» **WHAT YOU ARE ASKED TO DO**: Could you filter the records below down to the lines that include the word "every"?

•••

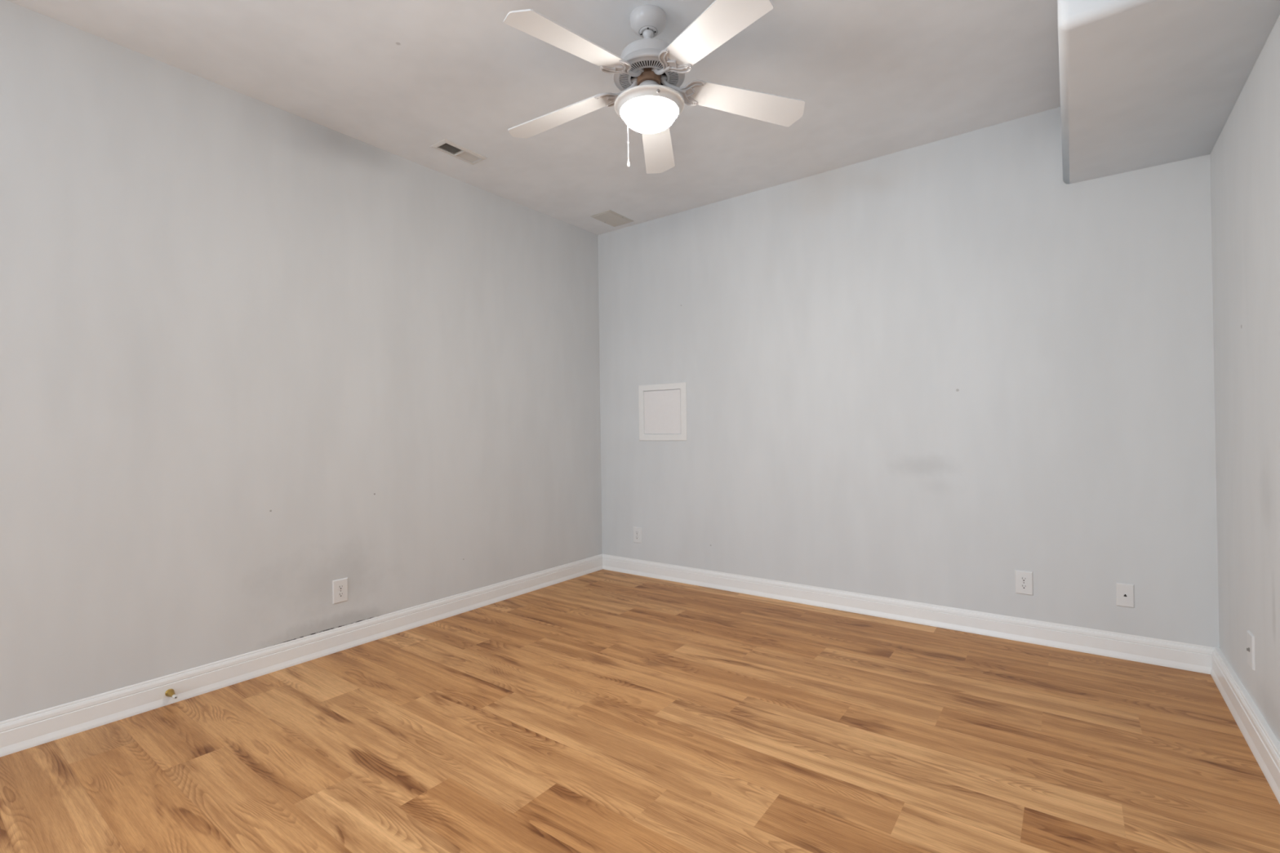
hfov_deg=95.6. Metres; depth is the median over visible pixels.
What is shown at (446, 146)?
ceiling vent
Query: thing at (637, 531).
wall outlet
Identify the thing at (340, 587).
receptacle
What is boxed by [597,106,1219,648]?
wall
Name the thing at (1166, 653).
baseboard
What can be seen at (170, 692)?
door stop
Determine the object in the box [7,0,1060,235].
ceiling
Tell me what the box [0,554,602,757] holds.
baseboard
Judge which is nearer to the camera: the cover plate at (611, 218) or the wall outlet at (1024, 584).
the wall outlet at (1024, 584)
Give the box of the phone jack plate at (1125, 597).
[1115,582,1134,608]
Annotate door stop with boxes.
[164,688,177,698]
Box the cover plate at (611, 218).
[590,209,633,226]
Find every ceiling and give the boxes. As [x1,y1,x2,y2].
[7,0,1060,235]
[1057,0,1279,183]
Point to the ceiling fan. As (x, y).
(649, 72)
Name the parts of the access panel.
panel door
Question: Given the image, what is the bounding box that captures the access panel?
[638,382,687,440]
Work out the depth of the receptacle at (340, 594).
3.05 m
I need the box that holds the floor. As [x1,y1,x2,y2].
[0,568,1279,852]
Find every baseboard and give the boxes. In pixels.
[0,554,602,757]
[602,554,1216,674]
[1210,648,1279,804]
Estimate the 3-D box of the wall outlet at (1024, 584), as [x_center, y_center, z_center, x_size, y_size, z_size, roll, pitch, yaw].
[2.007,0.817,3.034,0.079,0.123,0.008,-1,0,37]
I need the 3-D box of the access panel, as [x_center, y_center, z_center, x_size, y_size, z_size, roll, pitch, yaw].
[0.175,-0.108,4.409,0.435,0.431,0.037,-1,0,37]
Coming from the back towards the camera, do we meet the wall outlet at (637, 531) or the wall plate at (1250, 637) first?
the wall outlet at (637, 531)
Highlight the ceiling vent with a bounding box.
[430,138,487,164]
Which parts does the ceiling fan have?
blade, blade, pull chain, lamp shade, blade, blade, blade
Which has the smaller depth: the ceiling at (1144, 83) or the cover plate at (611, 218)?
the ceiling at (1144, 83)
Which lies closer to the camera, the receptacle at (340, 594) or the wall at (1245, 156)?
the wall at (1245, 156)
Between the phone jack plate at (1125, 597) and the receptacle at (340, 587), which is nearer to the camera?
the phone jack plate at (1125, 597)
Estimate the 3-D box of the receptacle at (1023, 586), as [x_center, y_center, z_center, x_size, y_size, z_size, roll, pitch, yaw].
[2.006,0.836,3.032,0.034,0.028,0.002,-1,0,37]
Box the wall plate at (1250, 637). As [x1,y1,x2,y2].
[1246,630,1255,671]
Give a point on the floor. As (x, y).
(602, 711)
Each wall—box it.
[0,0,602,721]
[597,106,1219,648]
[1209,13,1279,742]
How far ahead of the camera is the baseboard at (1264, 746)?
2.05 m
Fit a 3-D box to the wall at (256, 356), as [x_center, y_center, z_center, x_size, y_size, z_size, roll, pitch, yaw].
[-2.633,-0.187,1.746,0.100,2.740,7.600,-1,0,37]
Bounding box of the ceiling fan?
[503,0,804,173]
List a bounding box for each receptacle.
[337,584,344,590]
[337,591,344,597]
[1019,576,1027,582]
[1020,583,1027,589]
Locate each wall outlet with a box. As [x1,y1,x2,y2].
[332,577,347,604]
[633,526,641,543]
[1014,569,1033,595]
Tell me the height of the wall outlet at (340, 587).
0.123 m

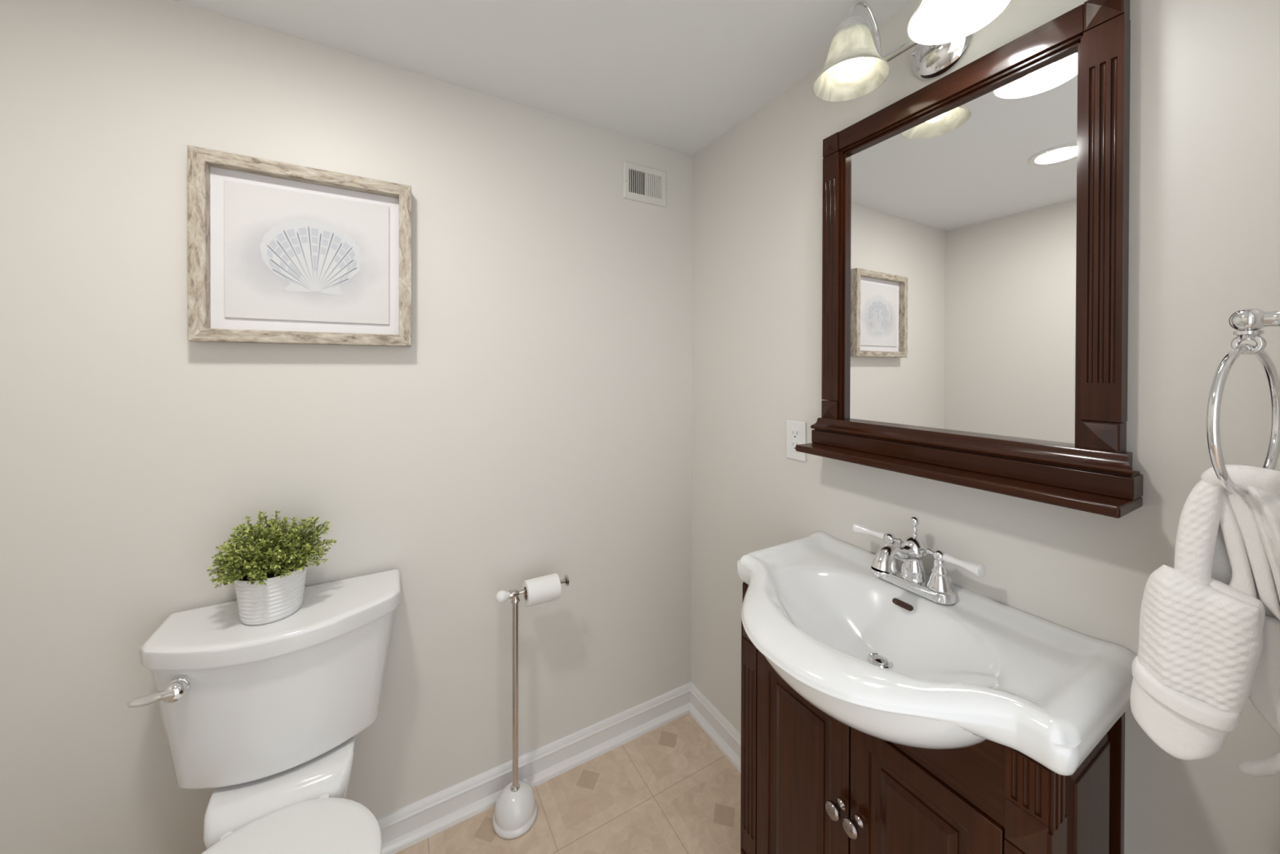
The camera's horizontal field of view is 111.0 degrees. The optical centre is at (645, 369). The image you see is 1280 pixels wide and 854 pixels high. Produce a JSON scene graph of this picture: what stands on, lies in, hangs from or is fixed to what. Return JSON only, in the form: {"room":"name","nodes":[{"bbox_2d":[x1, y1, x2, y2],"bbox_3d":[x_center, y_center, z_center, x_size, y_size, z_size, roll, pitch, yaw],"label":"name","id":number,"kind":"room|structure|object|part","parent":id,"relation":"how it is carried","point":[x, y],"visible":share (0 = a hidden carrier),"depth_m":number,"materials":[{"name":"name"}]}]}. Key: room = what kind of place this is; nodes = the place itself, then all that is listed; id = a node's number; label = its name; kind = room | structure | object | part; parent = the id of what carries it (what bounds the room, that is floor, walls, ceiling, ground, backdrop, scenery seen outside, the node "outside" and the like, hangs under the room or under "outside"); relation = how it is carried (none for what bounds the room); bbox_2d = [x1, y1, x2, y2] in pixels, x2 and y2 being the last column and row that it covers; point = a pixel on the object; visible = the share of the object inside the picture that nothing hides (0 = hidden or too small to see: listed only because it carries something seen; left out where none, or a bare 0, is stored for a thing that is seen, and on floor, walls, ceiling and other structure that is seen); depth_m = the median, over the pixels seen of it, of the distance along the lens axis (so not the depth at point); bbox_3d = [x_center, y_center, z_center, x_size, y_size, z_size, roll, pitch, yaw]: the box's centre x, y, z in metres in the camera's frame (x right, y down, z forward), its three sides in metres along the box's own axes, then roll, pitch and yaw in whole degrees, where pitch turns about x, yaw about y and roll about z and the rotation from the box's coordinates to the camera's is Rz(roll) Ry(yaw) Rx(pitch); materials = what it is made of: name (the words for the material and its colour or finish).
{"room":"bathroom","nodes":[
{"label":"bathroom","id":0,"kind":"room"},
{"bbox_2d":[0,0,692,853],"bbox_3d":[-0.655,0.237,1.286,2.070,2.130,0.100,0,0,-30],"label":"wall","id":1,"kind":"structure","parent":0,"point":[535,420],"depth_m":1.14,"materials":[{"name":"white paint"}]},
{"bbox_2d":[186,145,411,346],"bbox_3d":[-0.831,-0.279,1.096,0.436,0.430,0.044,0,0,-30],"label":"framed picture","id":2,"kind":"object","parent":1,"relation":"attached to","point":[278,252],"visible":1,"depth_m":1.08,"materials":[{"name":"white paper"}]},
{"bbox_2d":[224,180,389,324],"bbox_3d":[-0.833,-0.279,1.102,0.330,0.317,0.005,0,0,-30],"label":"print","id":3,"kind":"object","parent":2,"relation":"attached to","point":[294,255],"depth_m":1.09,"materials":[{"name":"white paper"}]},
{"bbox_2d":[376,681,690,853],"bbox_3d":[-0.625,1.260,1.233,1.870,0.086,0.034,0,0,-30],"label":"baseboard","id":4,"kind":"structure","parent":1,"relation":"attached to","point":[402,828],"depth_m":1.38,"materials":[{"name":"white paint"}]},
{"bbox_2d":[622,160,666,207],"bbox_3d":[0.001,-0.671,1.593,0.182,0.133,0.012,0,0,-30],"label":"air vent","id":5,"kind":"object","parent":1,"relation":"in","point":[642,184],"visible":1,"depth_m":1.59,"materials":[{"name":"white metal"}]},
{"bbox_2d":[172,0,914,155],"bbox_3d":[-0.003,-0.870,0.154,2.070,0.100,2.700,0,0,-30],"label":"ceiling","id":6,"kind":"structure","parent":0,"point":[677,75],"depth_m":1.12,"materials":[{"name":"white paint"}]},
{"bbox_2d":[395,712,741,853],"bbox_3d":[-0.009,1.360,0.166,2.070,0.100,2.700,0,0,-30],"label":"floor","id":7,"kind":"structure","parent":0,"point":[669,788],"depth_m":1.30,"materials":[{"name":"tile"}]},
{"bbox_2d":[126,568,400,853],"bbox_3d":[-0.696,0.925,0.793,0.451,0.758,0.693,0,0,-30],"label":"toilet","id":8,"kind":"object","parent":7,"relation":"on","point":[269,717],"visible":0.99,"depth_m":0.91,"materials":[{"name":"white ceramic"}]},
{"bbox_3d":[-0.928,0.621,0.837,0.083,0.036,0.038,0,0,-30],"label":"flush lever","id":9,"kind":"part","parent":8,"relation":"part of","materials":[{"name":"silver metal"}]},
{"bbox_3d":[-0.812,0.566,0.995,0.451,0.042,0.223,0,0,-30],"label":"tank lid","id":10,"kind":"part","parent":8,"relation":"part of","materials":[{"name":"white ceramic"}]},
{"bbox_2d":[207,510,337,625],"bbox_3d":[-0.839,0.431,0.997,0.193,0.227,0.220,0,0,36],"label":"potted plant","id":11,"kind":"object","parent":8,"relation":"on","point":[269,579],"visible":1,"depth_m":0.95,"materials":[{"name":"green plant"}]},
{"bbox_3d":[-0.836,0.494,0.986,0.125,0.101,0.125,0,0,-30],"label":"pot","id":12,"kind":"part","parent":11,"relation":"part of","materials":[{"name":"white ceramic"}]},
{"bbox_3d":[-0.814,0.721,1.000,0.423,0.273,0.193,0,0,-30],"label":"tank","id":13,"kind":"part","parent":8,"relation":"part of","materials":[{"name":"white ceramic"}]},
{"bbox_3d":[-0.628,0.892,0.693,0.364,0.020,0.452,0,0,-30],"label":"seat lid","id":14,"kind":"part","parent":8,"relation":"part of","materials":[{"name":"white plastic"}]},
{"bbox_2d":[492,574,568,839],"bbox_3d":[-0.336,0.968,1.303,0.224,0.671,0.125,0,0,-30],"label":"toilet paper stand","id":15,"kind":"object","parent":7,"relation":"on","point":[515,812],"visible":0.99,"depth_m":1.27,"materials":[{"name":"white"}]},
{"bbox_3d":[-0.407,0.649,1.260,0.042,0.034,0.034,0,0,-30],"label":"knob","id":16,"kind":"part","parent":15,"relation":"part of","materials":[{"name":"white"}]},
{"bbox_3d":[-0.379,0.937,1.279,0.026,0.564,0.026,0,0,-30],"label":"post","id":17,"kind":"part","parent":15,"relation":"part of","materials":[{"name":"silver metal"}]},
{"bbox_3d":[-0.317,0.649,1.312,0.181,0.033,0.033,0,0,-30],"label":"roll arm","id":18,"kind":"part","parent":15,"relation":"part of","materials":[{"name":"silver metal"}]},
{"bbox_2d":[522,573,561,608],"bbox_3d":[-0.310,0.662,1.316,0.097,0.079,0.071,0,0,-30],"label":"toilet paper roll","id":19,"kind":"object","parent":15,"relation":"on","point":[541,590],"visible":0.98,"depth_m":1.29,"materials":[{"name":"white paper"}]},
{"bbox_2d":[740,582,1124,853],"bbox_3d":[0.479,0.906,0.866,0.322,0.802,0.568,0,0,-30],"label":"vanity cabinet","id":20,"kind":"object","parent":7,"relation":"on","point":[812,782],"visible":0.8,"depth_m":0.72,"materials":[{"name":"brown wood"}]},
{"bbox_3d":[0.261,0.885,1.037,0.048,0.501,0.046,0,0,-30],"label":"fluted post","id":21,"kind":"part","parent":20,"relation":"part of","materials":[{"name":"brown wood"}]},
{"bbox_3d":[0.319,0.926,0.906,0.020,0.600,0.232,0,0,-30],"label":"door","id":22,"kind":"part","parent":20,"relation":"part of","materials":[{"name":"brown wood"}]},
{"bbox_3d":[0.347,0.804,0.805,0.032,0.030,0.030,0,0,-30],"label":"knob","id":23,"kind":"part","parent":20,"relation":"part of","materials":[{"name":"silver metal"}]},
{"bbox_3d":[0.365,0.803,0.774,0.032,0.030,0.030,0,0,-30],"label":"knob","id":24,"kind":"part","parent":20,"relation":"part of","materials":[{"name":"silver metal"}]},
{"bbox_3d":[0.435,0.928,0.704,0.020,0.600,0.228,0,0,-30],"label":"door","id":25,"kind":"part","parent":20,"relation":"part of","materials":[{"name":"brown wood"}]},
{"bbox_2d":[737,531,1136,775],"bbox_3d":[0.414,0.518,0.829,0.472,0.156,0.613,0,0,-30],"label":"vanity sink","id":26,"kind":"object","parent":20,"relation":"in","point":[884,660],"visible":0.98,"depth_m":0.72,"materials":[{"name":"white ceramic"}]},
{"bbox_2d":[853,516,986,604],"bbox_3d":[0.521,0.386,0.906,0.161,0.147,0.263,0,0,-30],"label":"faucet","id":27,"kind":"object","parent":26,"relation":"on","point":[911,576],"visible":1,"depth_m":0.89,"materials":[{"name":"silver metal"}]},
{"bbox_3d":[0.517,0.373,1.014,0.025,0.025,0.070,0,0,-41],"label":"porcelain lever","id":28,"kind":"part","parent":27,"relation":"part of","materials":[{"name":"white ceramic"}]},
{"bbox_3d":[0.512,0.383,0.901,0.141,0.055,0.041,0,0,-30],"label":"spout","id":29,"kind":"part","parent":27,"relation":"part of","materials":[{"name":"silver metal"}]},
{"bbox_3d":[0.542,0.402,0.977,0.043,0.078,0.043,0,0,9],"label":"handle","id":30,"kind":"part","parent":27,"relation":"part of","materials":[{"name":"silver metal"}]},
{"bbox_3d":[0.571,0.337,0.934,0.018,0.049,0.018,0,0,-30],"label":"lift knob","id":31,"kind":"part","parent":27,"relation":"part of","materials":[{"name":"silver metal"}]},
{"bbox_3d":[0.568,0.450,0.933,0.054,0.020,0.158,0,0,-30],"label":"plate","id":32,"kind":"part","parent":27,"relation":"part of","materials":[{"name":"silver metal"}]},
{"bbox_3d":[0.593,0.403,0.889,0.043,0.078,0.043,0,0,21],"label":"handle","id":33,"kind":"part","parent":27,"relation":"part of","materials":[{"name":"silver metal"}]},
{"bbox_3d":[0.613,0.374,0.848,0.025,0.025,0.070,0,0,-19],"label":"porcelain lever","id":34,"kind":"part","parent":27,"relation":"part of","materials":[{"name":"white ceramic"}]},
{"bbox_3d":[0.518,0.888,0.591,0.048,0.501,0.046,0,0,-30],"label":"fluted post","id":35,"kind":"part","parent":20,"relation":"part of","materials":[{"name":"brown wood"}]},
{"bbox_3d":[0.642,0.879,0.648,0.221,0.738,0.025,0,0,-30],"label":"panel","id":36,"kind":"part","parent":20,"relation":"part of","materials":[{"name":"brown wood"}]},
{"bbox_2d":[690,0,1279,853],"bbox_3d":[0.591,0.241,1.097,0.100,2.130,1.472,0,0,-30],"label":"wall","id":37,"kind":"structure","parent":0,"point":[1204,164],"depth_m":0.72,"materials":[{"name":"white paint"}]},
{"bbox_2d":[688,681,741,773],"bbox_3d":[0.505,1.263,1.112,0.034,0.086,1.372,0,0,-30],"label":"baseboard","id":38,"kind":"structure","parent":37,"relation":"attached to","point":[717,726],"depth_m":1.55,"materials":[{"name":"white paint"}]},
{"bbox_2d":[786,419,806,461],"bbox_3d":[0.431,0.203,1.264,0.008,0.111,0.069,0,0,-30],"label":"electrical outlet","id":39,"kind":"object","parent":37,"relation":"attached to","point":[796,431],"visible":0.98,"depth_m":1.26,"materials":[{"name":"white plastic"}]},
{"bbox_2d":[791,428,799,453],"bbox_3d":[0.430,0.203,1.263,0.004,0.066,0.032,0,0,-30],"label":"receptacle","id":40,"kind":"object","parent":39,"relation":"attached to","point":[795,433],"depth_m":1.26,"materials":[{"name":"white plastic"}]},
{"bbox_2d":[812,0,1011,102],"bbox_3d":[0.525,-0.703,0.866,0.242,0.187,0.353,0,0,-30],"label":"vanity light","id":41,"kind":"object","parent":37,"relation":"attached to","point":[941,33],"visible":1,"depth_m":0.90,"materials":[{"name":"white glass"}]},
{"bbox_3d":[0.433,-0.650,0.931,0.054,0.066,0.054,0,0,-30],"label":"light bulb","id":42,"kind":"part","parent":41,"relation":"part of","materials":[{"name":"white glass"}]},
{"bbox_3d":[0.433,-0.668,0.931,0.149,0.115,0.149,0,0,-30],"label":"lamp shade","id":43,"kind":"part","parent":41,"relation":"part of","materials":[{"name":"white glass"}]},
{"bbox_3d":[0.478,-0.742,0.957,0.113,0.110,0.010,0,0,-30],"label":"gooseneck arm","id":44,"kind":"part","parent":41,"relation":"part of","materials":[{"name":"silver metal"}]},
{"bbox_3d":[0.535,-0.649,0.754,0.054,0.066,0.054,0,0,-30],"label":"light bulb","id":45,"kind":"part","parent":41,"relation":"part of","materials":[{"name":"white glass"}]},
{"bbox_3d":[0.535,-0.667,0.754,0.149,0.115,0.149,0,0,-30],"label":"lamp shade","id":46,"kind":"part","parent":41,"relation":"part of","materials":[{"name":"white glass"}]},
{"bbox_2d":[795,0,1142,518],"bbox_3d":[0.579,-0.194,0.904,0.111,0.812,0.583,0,0,-30],"label":"wall mirror","id":47,"kind":"object","parent":37,"relation":"attached to","point":[975,223],"visible":1,"depth_m":0.84,"materials":[{"name":"brown wood"}]},
{"bbox_3d":[0.615,-0.577,0.924,0.029,0.046,0.455,0,0,-30],"label":"rail","id":48,"kind":"part","parent":47,"relation":"part of","materials":[{"name":"brown wood"}]},
{"bbox_2d":[847,48,1077,445],"bbox_3d":[0.624,-0.205,0.932,0.003,0.681,0.437,0,0,-30],"label":"mirror glass","id":49,"kind":"object","parent":47,"relation":"on","point":[962,214],"depth_m":0.88,"materials":[{"name":"silver mirror"}]},
{"bbox_3d":[0.603,0.143,0.921,0.053,0.029,0.583,0,0,-30],"label":"sill moulding","id":50,"kind":"part","parent":47,"relation":"part of","materials":[{"name":"brown wood"}]},
{"bbox_3d":[0.080,0.246,0.011,1.870,2.130,0.100,0,0,-30],"label":"wall","id":51,"kind":"structure","parent":0,"visible":0},
{"bbox_2d":[1206,307,1279,497],"bbox_3d":[0.700,0.031,0.477,0.172,0.228,0.090,0,0,-30],"label":"towel ring","id":52,"kind":"object","parent":51,"relation":"hanging from","point":[1248,322],"visible":0.95,"depth_m":0.49,"materials":[{"name":"silver metal"}]},
{"bbox_2d":[1129,464,1279,777],"bbox_3d":[0.667,0.287,0.502,0.150,0.356,0.066,0,0,44],"label":"hand towel","id":53,"kind":"object","parent":52,"relation":"hanging from","point":[1209,633],"visible":1,"depth_m":0.50,"materials":[{"name":"white fabric"}]},
{"bbox_3d":[0.703,-0.056,0.477,0.054,0.054,0.087,0,0,-30],"label":"post","id":54,"kind":"part","parent":52,"relation":"part of","materials":[{"name":"silver metal"}]}
]}

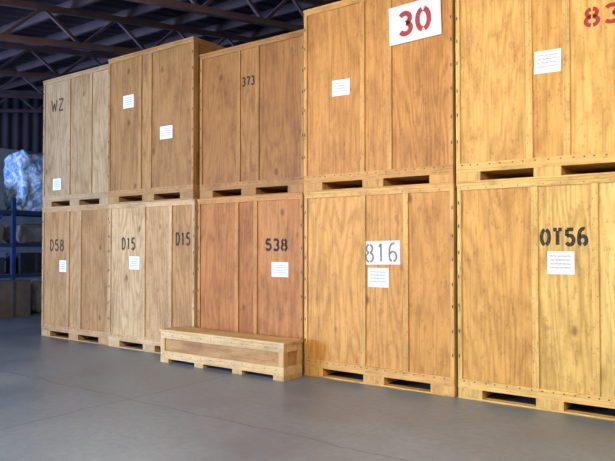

•••

» **TASK SOLUTION**:
Find every ceiling and give the boxes. As [x1,y1,x2,y2].
Find every baseboard and give the boxes. In pixels.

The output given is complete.